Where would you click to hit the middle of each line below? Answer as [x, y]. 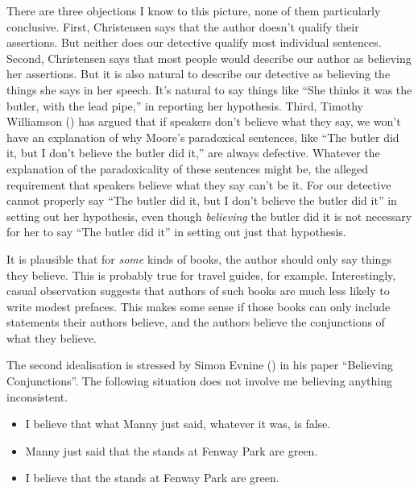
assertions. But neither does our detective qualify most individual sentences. [194, 42]
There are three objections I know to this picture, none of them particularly [194, 10]
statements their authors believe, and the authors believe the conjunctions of [196, 322]
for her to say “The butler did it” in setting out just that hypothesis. [176, 232]
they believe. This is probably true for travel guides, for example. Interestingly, [201, 275]
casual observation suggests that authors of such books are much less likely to [198, 291]
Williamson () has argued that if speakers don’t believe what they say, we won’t [204, 121]
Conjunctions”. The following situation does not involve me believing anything [199, 381]
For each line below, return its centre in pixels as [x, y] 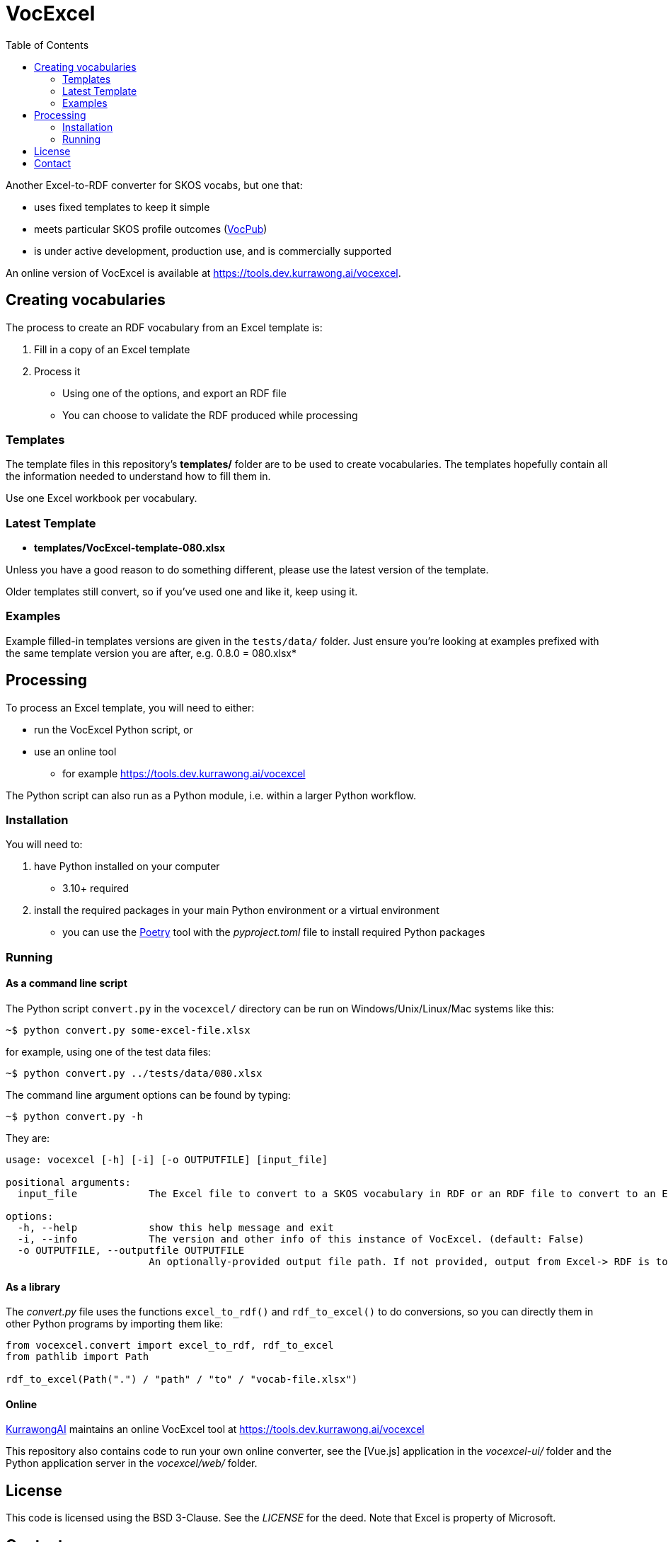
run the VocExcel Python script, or [114, 729]
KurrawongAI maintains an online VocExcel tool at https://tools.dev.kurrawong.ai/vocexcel [215, 1429]
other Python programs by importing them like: [114, 1324]
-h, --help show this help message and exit [175, 1228]
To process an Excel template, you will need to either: [130, 707]
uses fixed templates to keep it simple [122, 207]
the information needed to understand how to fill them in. [138, 476]
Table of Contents [47, 45]
════════════════════
WORK TASK. Your reply is to be an exact repeat of the listing above from the line holding "statements their authors" down to the line holding "uses fixed templates", ends included, pictures excluded.

YOUR SOLUTION.
statements their authors believe, and the authors believe the conjunctions of [196, 322]
for her to say “The butler did it” in setting out just that hypothesis. [176, 232]
they believe. This is probably true for travel guides, for example. Interestingly, [201, 275]
casual observation suggests that authors of such books are much less likely to [198, 291]
Williamson () has argued that if speakers don’t believe what they say, we won’t [204, 121]
Conjunctions”. The following situation does not involve me believing anything [199, 381]
For each line below, return its centre in pixels as [x, y] 
run the VocExcel Python script, or [114, 729]
KurrawongAI maintains an online VocExcel tool at https://tools.dev.kurrawong.ai/vocexcel [215, 1429]
other Python programs by importing them like: [114, 1324]
-h, --help show this help message and exit [175, 1228]
To process an Excel template, you will need to either: [130, 707]
uses fixed templates to keep it simple [122, 207]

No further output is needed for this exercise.